----- Data

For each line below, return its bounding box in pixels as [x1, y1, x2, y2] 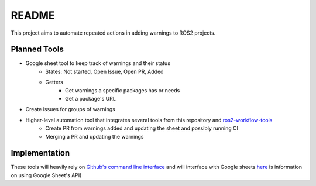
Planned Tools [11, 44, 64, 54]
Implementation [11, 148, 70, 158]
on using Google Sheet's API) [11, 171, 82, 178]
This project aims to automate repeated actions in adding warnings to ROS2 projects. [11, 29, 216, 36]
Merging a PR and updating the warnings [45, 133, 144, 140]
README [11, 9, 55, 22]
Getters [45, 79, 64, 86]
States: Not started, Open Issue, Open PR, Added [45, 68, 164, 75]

----------
----- Data

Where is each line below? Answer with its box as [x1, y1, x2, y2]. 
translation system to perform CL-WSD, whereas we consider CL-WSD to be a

----------
----- Data

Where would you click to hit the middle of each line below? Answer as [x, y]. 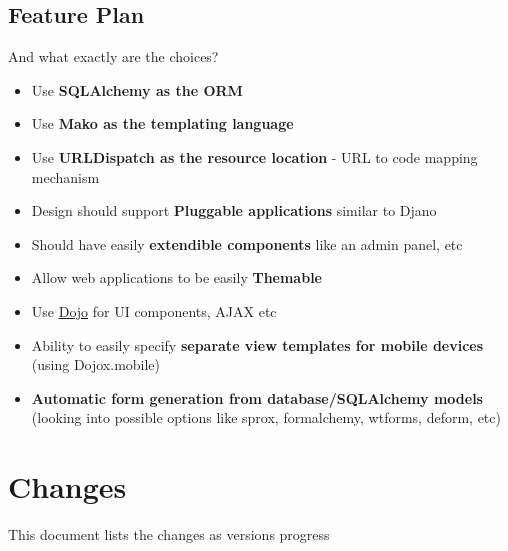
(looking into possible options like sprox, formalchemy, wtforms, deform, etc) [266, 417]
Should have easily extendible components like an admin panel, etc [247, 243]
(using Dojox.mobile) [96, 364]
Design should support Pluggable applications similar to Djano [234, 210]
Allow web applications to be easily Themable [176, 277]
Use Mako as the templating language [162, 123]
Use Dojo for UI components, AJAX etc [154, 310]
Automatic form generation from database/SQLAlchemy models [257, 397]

----------

→ What needs to be done: From the data, collect all lines where the string "easily" appears.

→ Solution to this task:
Should have easily extendible components like an admin panel, etc [247, 243]
Allow web applications to be easily Themable [176, 277]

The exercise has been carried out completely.